The only thing IE is good for is downloading a new browser

----------


## Pap_sak

Nice site mark.

on one of the banners

launch specials : click for*e* more specials

----------

Mark Atkinson (28-Jun-12)

----------


## IMHO

I am impressed.

----------

Mark Atkinson (28-Jun-12)

----------


## Mark Atkinson

> on one of the banners
> 
> launch specials : click for*e* more specials


Wow, the site has been up for two months and you're the only person who has noticed that. Thanks, Pap_sak. That's what happens when you type "BFore" too many times.  :Wink: 

You should see me trying to type "before" these days!  :Stick Out Tongue:

----------


## Mike C

Hi Mark - Very nice site!  Loads quickly and is pleasing to the eye - striking without being too busy!
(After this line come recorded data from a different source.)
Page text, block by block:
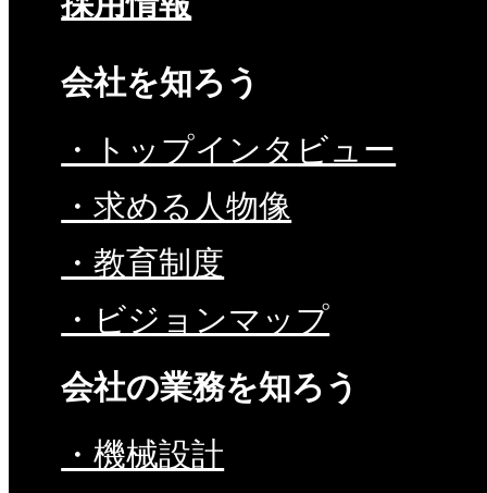
会社を知ろう
・トップインタビュー
・求める人物像
・教育制度
・ビジョンマップ
会社の業務を知ろう
・機械設計
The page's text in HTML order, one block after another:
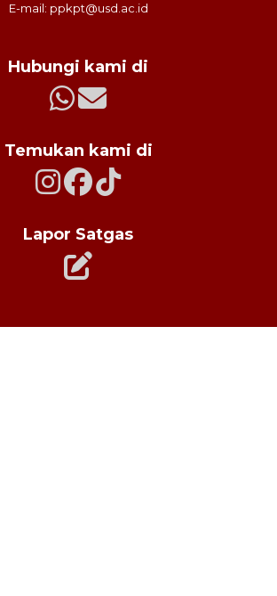
E-mail: ppkpt@usd.ac.id
Hubungi kami di
Temukan kami di
Lapor Satgas
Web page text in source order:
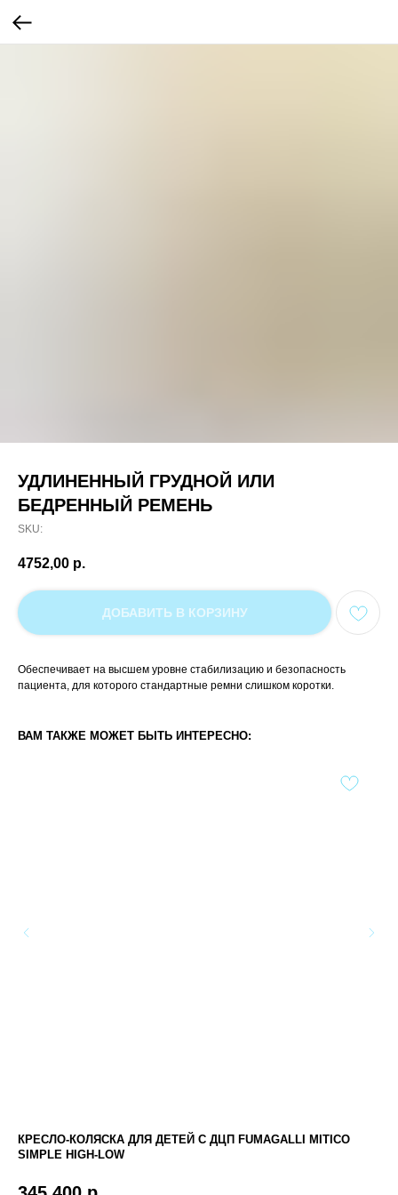
УДЛИНЕННЫЙ ГРУДНОЙ ИЛИ
БЕДРЕННЫЙ РЕМЕНЬ
SKU:
4752,00 р.
ДОБАВИТЬ В КОРЗИНУ
Обеспечивает на высшем уровне стабилизацию и безопасность
пациента, для которого стандартные ремни слишком коротки.
ВАМ ТАКЖЕ МОЖЕТ БЫТЬ ИНТЕРЕСНО:
КРЕСЛО-КОЛЯСКА ДЛЯ ДЕТЕЙ С ДЦП FUMAGALLI MITICO
SIMPLE HIGH-LOW
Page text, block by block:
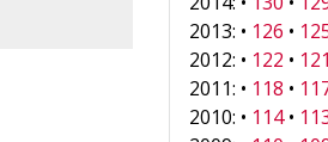
2013: • 126 •
2012: • 122 • 121
2011: • 118 •
2010: • 114•
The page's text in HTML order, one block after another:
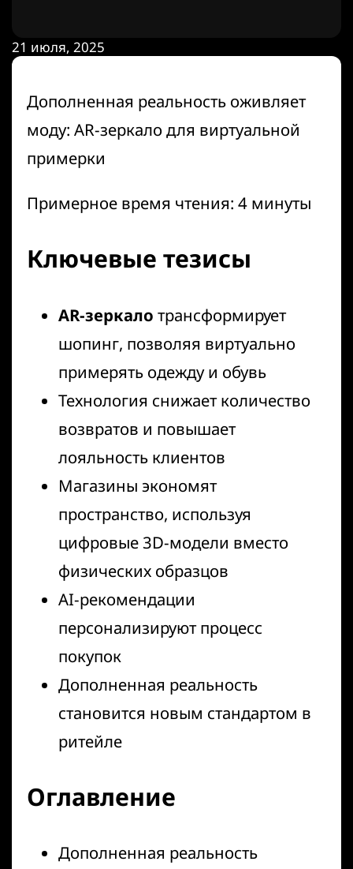
21 июля, 2025
Дополненная реальность оживляет
моду: AR-зеркало для виртуальной
примерки
Примерное время чтения: 4 минуты
Ключевые тезисы
AR-зеркало трансформирует
шопинг, позволяя виртуально
примерять одежду и обувь
Технология снижает количество
возвратов и повышает
лояльность клиентов
Магазины экономят
пространство, используя
цифровые 3D-модели вместо
физических образцов
AI-рекомендации
персонализируют процесс
покупок
Дополненная реальность
становится новым стандартом в
ритейле
Оглавление
Дополненная реальность
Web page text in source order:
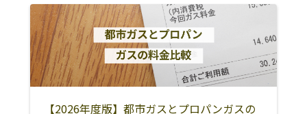
【2026年度版】都市ガスとプロパンガスの
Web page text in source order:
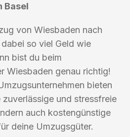
Basel
von Wiesbaden nach
so viel Geld wie
bist du beim
Wiesbaden genau richtig!
bieten
und stressfreie
auch kostengünstige
deine Umzugsgüter.
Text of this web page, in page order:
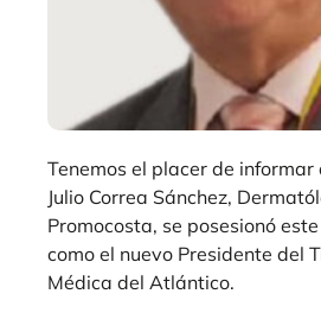
Tenemos el placer de
Julio Correa Sánchez,
Promocosta, se posesionó
como el nuevo Presidente del
Médica del Atlántico.
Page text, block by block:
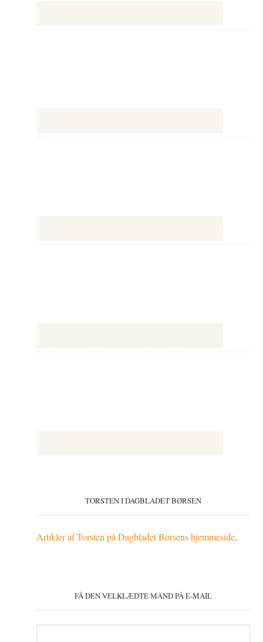
TORSTEN I DAGBLADET BØRSEN
Artikler af Torsten på Dagbladet Børsens hjemmeside.
FÅ DEN VELKLÆDTE MAND PÅ E-MAIL
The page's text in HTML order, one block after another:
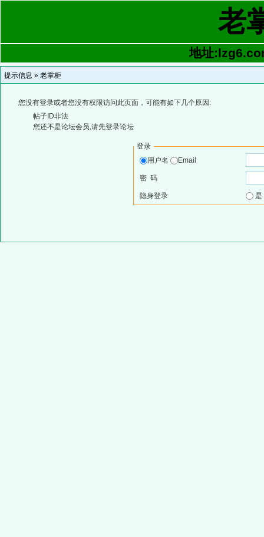
老
地址
提示信息 » 老掌柜
您没有登录或者您没有权限访问此页面，可能有如下几个原因:
帖子ID非法
您还不是论坛会员,请先登录论坛
登录
用户名
Email
密 码
隐身登录
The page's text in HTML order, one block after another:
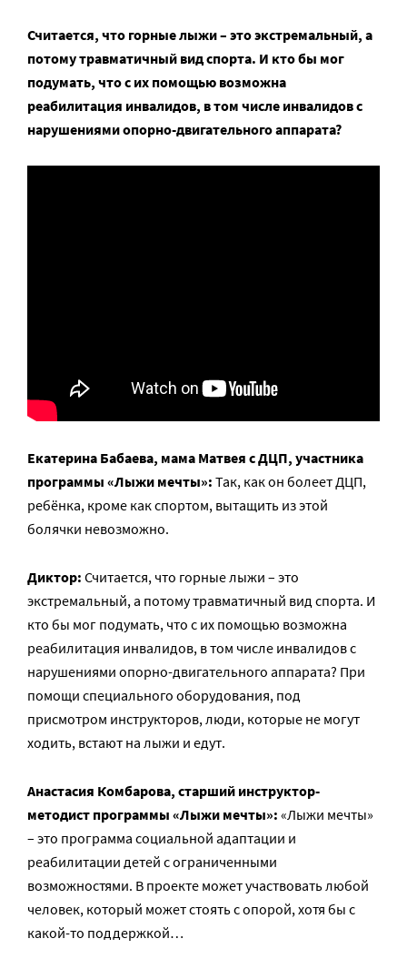
Считается, что горные лыжи – это экстремальный, а
потому травматичный вид спорта. И кто бы мог
подумать, что с их помощью возможна
реабилитация инвалидов, в том числе инвалидов с
нарушениями опорно-двигательного аппарата?
Екатерина Бабаева, мама Матвея с ДЦП, участника
программы «Лыжи мечты»: Так, как он болеет ДЦП,
ребёнка, кроме как спортом, вытащить из этой
болячки невозможно.
Диктор: Считается, что горные лыжи – это
экстремальный, а потому травматичный вид спорта. И
кто бы мог подумать, что с их помощью возможна
реабилитация инвалидов, в том числе инвалидов с
нарушениями опорно-двигательного аппарата? При
помощи специального оборудования, под
присмотром инструкторов, люди, которые не могут
ходить, встают на лыжи и едут.
Анастасия Комбарова, старший инструктор-
методист программы «Лыжи мечты»: «Лыжи мечты»
– это программа социальной адаптации и
реабилитации детей с ограниченными
возможностями. В проекте может участвовать любой
человек, который может стоять с опорой, хотя бы с
какой-то поддержкой…
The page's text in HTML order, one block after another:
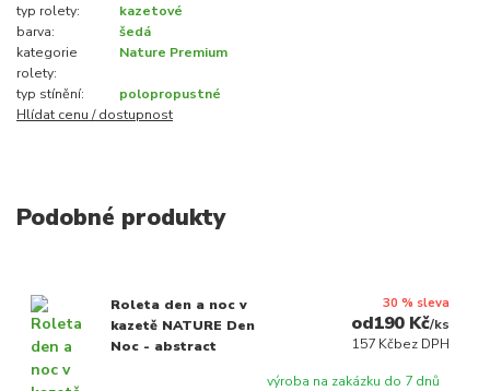
typ rolety:
kazetové
barva:
šedá
kategorie
rolety:
Nature Premium
typ stínění:
polopropustné
Hlídat cenu / dostupnost
Podobné produkty
Roleta den a noc v
kazetě NATURE Den
Noc - abstract
30 % sleva
190 Kč/ks
157 Kčbez DPH
výroba na zakázku do 7 dnů
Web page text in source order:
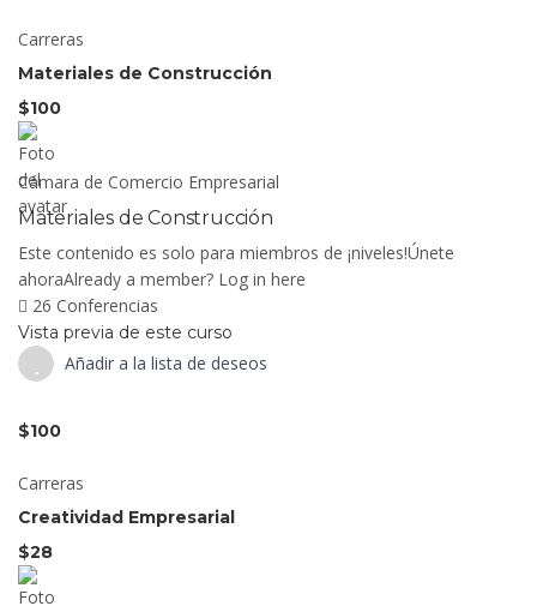
Carreras
Materiales de Construcción
$100
Cámara de Comercio Empresarial
Materiales de Construcción
Este contenido es solo para miembros de ¡niveles!Únete
ahoraAlready a member? Log in here
26 Conferencias
Vista previa de este curso
Añadir a la lista de deseos
$100
Carreras
Creatividad Empresarial
$28
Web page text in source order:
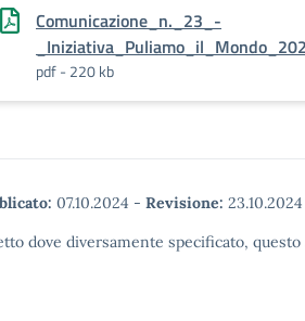
Comunicazione_n._23_-
pdf - 220 kb
07.10.2024 - Revisione: 23.10.2024
dove diversamente specificato,
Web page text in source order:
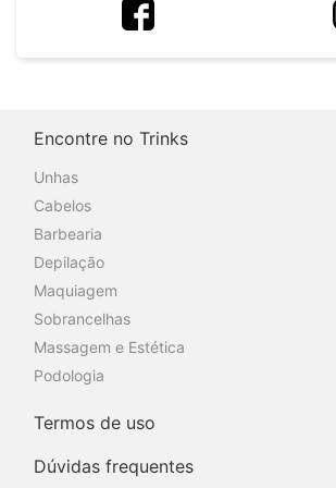
Encontre no Trinks
Unhas
Cabelos
Barbearia
Depilação
Maquiagem
Sobrancelhas
Massagem e Estética
Podologia
Termos de uso
Dúvidas frequentes
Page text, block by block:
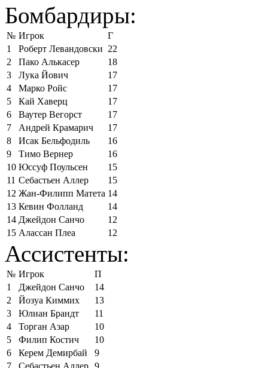
Бомбардиры:
№ Игрок
Г
1
Роберт Левандовски 22
2
Пако Алькасер
18
3
Лука Йович
17
4
Марко Ройс
17
5
Кай Хаверц
17
6
Ваутер Вегорст
17
7
Андрей Крамарич
17
8
Исак Бельфодиль
16
9
Тимо Вернер
16
10 Юссуф Поульсен
15
11 Себастьен Аллер
15
12 Жан-Филипп Матета 14
13 Кевин Фолланд
14
14 Джейдон Санчо
12
15 Алассан Плеа 12
Ассистенты:
№ Игрок
П
1
Джейдон Санчо
14
2
Йозуа Киммих
13
3
Юлиан Брандт
11
4
Торган Азар
10
5
Филип Костич
10
6
Керем Демирбай
9
7
Себастьен Аллер 9
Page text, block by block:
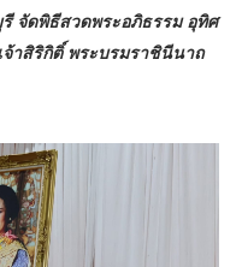
จัดพิธีสวดพระอภิธรรม อุทิศ
าสิริกิติ์ พระบรมราชินีนาถ
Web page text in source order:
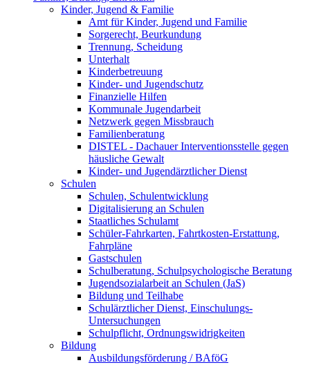
Kinder, Jugend & Familie
Amt für Kinder, Jugend und Familie
Sorgerecht, Beurkundung
Trennung, Scheidung
Unterhalt
Kinderbetreuung
Kinder- und Jugendschutz
Finanzielle Hilfen
Kommunale Jugendarbeit
Netzwerk gegen Missbrauch
Familienberatung
DISTEL - Dachauer Interventionsstelle gegen
häusliche Gewalt
Kinder- und Jugendärztlicher Dienst
Schulen
Schulen, Schulentwicklung
Digitalisierung an Schulen
Staatliches Schulamt
Schüler-Fahrkarten, Fahrtkosten-Erstattung,
Fahrpläne
Gastschulen
Schulberatung, Schulpsychologische Beratung
Jugendsozialarbeit an Schulen (JaS)
Bildung und Teilhabe
Schulärztlicher Dienst, Einschulungs-
Untersuchungen
Schulpflicht, Ordnungswidrigkeiten
Bildung
Ausbildungsförderung / BAföG
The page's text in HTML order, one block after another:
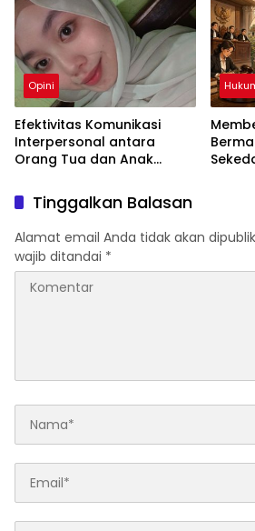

I wasn't able to replicate the crash on IE but it loads faster on Firefox.

Well done - and here's wishing you lots of success.

----------

Mark Atkinson (28-Jun-12)

----------


## Mark Atkinson

Thanks so much, Mike. 

I'm particularly glad you commented on the load time. That's something we worked really hard on. 

Everything loads faster on Firefox/Chrome.  :Wink:

----------


## vieome

Great Site, often sites trying to sell product are just too busy with content, banners in the wrong places, video etc, but your site is great. 

You say 50% of all traffic is coming from search what key words do you think people are using to find the site. 

In google for bfore I notice it does not bring up the facebook page for the site, as per discussion the the google using more social network sites in rankings thread This thread not that is has too, but wondered if that was something you could exploit. 

Pushing it here...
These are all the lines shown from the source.